PROVIDED DATA START
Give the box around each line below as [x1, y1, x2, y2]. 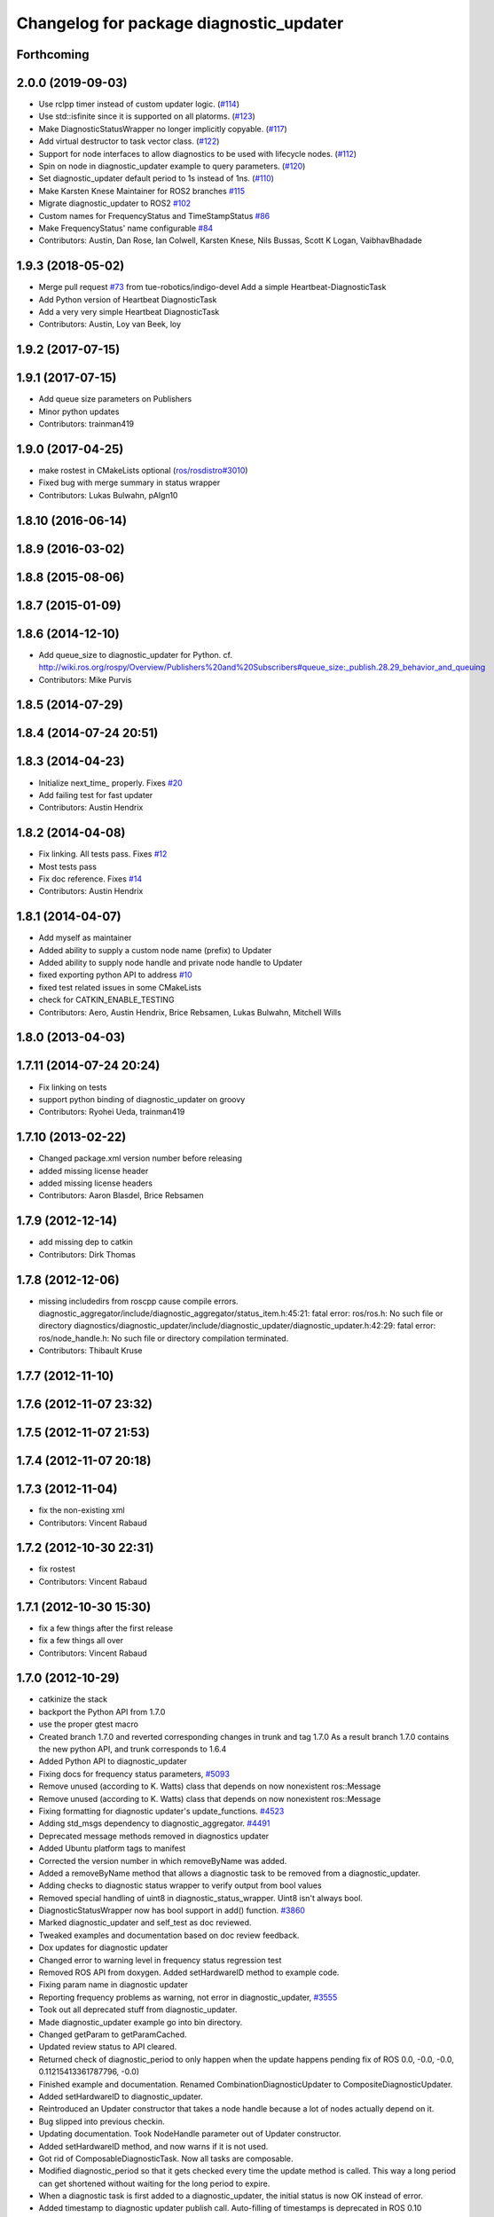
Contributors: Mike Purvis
PROVIDED DATA END
PROVIDED DATA START
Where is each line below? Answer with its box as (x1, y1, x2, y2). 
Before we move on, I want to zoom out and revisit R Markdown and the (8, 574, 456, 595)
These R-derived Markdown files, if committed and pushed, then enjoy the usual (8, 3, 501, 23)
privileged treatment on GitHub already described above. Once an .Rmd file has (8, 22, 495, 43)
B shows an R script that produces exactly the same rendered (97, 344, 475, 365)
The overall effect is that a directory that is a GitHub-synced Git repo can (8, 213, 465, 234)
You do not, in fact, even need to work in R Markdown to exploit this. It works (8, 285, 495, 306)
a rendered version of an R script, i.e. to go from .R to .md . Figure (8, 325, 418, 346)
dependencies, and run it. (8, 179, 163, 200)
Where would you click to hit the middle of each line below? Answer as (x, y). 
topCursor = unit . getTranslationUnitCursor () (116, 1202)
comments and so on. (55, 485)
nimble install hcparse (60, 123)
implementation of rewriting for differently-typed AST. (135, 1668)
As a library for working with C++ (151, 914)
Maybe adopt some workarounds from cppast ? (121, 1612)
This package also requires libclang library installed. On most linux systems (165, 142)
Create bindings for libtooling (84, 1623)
PROVIDED DATA END
EXERCISE – Working from the records above, write out verbatim only the lines from the line containing "Where would you" through the line containing "Create bindings for libtooling (84, 1623)".

WRITTEN RESPONSE –
Where would you click to hit the middle of each line below? Answer as (x, y). 
topCursor = unit . getTranslationUnitCursor () (116, 1202)
comments and so on. (55, 485)
nimble install hcparse (60, 123)
implementation of rewriting for differently-typed AST. (135, 1668)
As a library for working with C++ (151, 914)
Maybe adopt some workarounds from cppast ? (121, 1612)
This package also requires libclang library installed. On most linux systems (165, 142)
Create bindings for libtooling (84, 1623)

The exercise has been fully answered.